The requested data, if any. Data are returned as Pandas data frame.

dataflow(dataflow)

Retrieve information about a dataflow.

This function provides details about a dataflow, including its components, to assist in querying data effectively.

Parameters:

dataflow (Union[str, MaintainableIdentification]) – Specifies the dataflow to retrieve. This can be: - A string representing the SDMX URN of the dataflow. A shorthand notation (agency:id(version)) is also acceptable. - An object implementing the MaintainableIdentification protocol (e.g., instances of DataflowRef or Dataflow).

Returns:

An object containing detailed information about

the requested dataflow, including:

  • Basic metadata, such as the dataflow’s ID and name.

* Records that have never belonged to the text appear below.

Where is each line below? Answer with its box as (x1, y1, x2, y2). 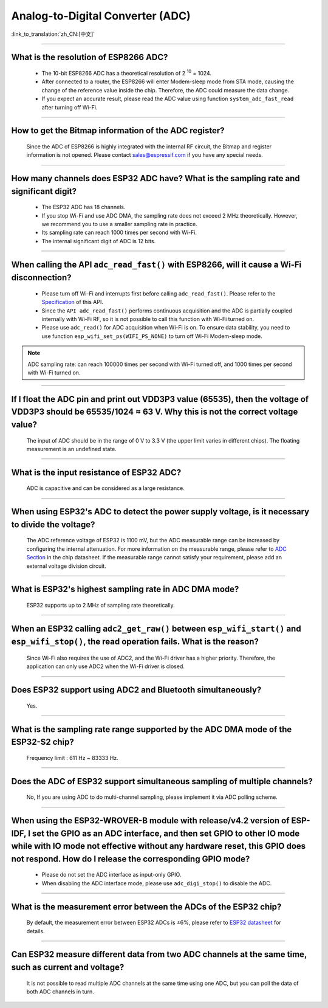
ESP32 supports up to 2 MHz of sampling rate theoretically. (26, 601, 176, 609)
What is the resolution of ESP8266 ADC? (11, 52, 168, 63)
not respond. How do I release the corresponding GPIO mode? (11, 854, 250, 864)
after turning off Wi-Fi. (41, 103, 98, 111)
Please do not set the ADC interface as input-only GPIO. (41, 871, 182, 879)
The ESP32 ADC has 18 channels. (41, 204, 126, 211)
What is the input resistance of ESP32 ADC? (11, 467, 182, 477)
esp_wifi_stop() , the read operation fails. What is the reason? (11, 637, 259, 647)
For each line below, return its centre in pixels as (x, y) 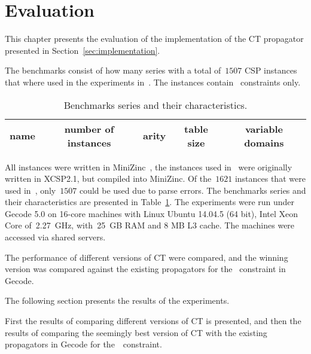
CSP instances (271, 70)
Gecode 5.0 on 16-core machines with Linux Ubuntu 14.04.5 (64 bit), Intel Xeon (152, 213)
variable (264, 129)
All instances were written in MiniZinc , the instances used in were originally (149, 167)
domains (264, 142)
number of (89, 129)
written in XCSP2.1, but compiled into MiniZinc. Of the (108, 178)
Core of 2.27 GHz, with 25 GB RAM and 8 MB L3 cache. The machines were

  • Metrics, such as the number of observations or period coverage (if available from the source).

  • The expected data structure (data schema), including components, their types, and other relevant details.

Return type:

Dataflow

Raises:
  • errors.Invalid – In case the targeted service returns a client error, i.e. a status between 400 and 499.

  • errors.InternalError – In case the targeted service returns a server error, i.e. a status between 500 and 599, or in case the server response could not be deserialized.

  • errors.NotFound – In case the targeted service does not contain the requested dataflow.

  • errors.Unavailable – In case the targeted service could not be reached.

dataflows(search_term=None)

Get the list of dataflows available in the connector.

Parameters:

search_term (Optional[str]) – A search term. If set, any dataflow containing the term in its ID, name, or description will be returned.

Returns:

A sorted and immutable collection of dataflows

matching the supplied search term, if any. For each dataflow, information such as its ID, name and description is returned. If a search term is supplied and does not match any dataflow, an empty collection will be returned. The collection is sorted by agency ID, then dataflow ID and then version number.

Return type:

tuple[Dataflow, ...]

Raises:
  • errors.Invalid – In case the targeted service returns a client error, i.e. a status between 400 and 499.

  • errors.InternalError – In case the targeted service returns a server error, i.e. a status between 500 and 599, or in case the server response could not be deserialized.

  • errors.NotFound – In case the targeted service does not contain any dataflow.

  • errors.Unavailable – In case the targeted service could not be reached.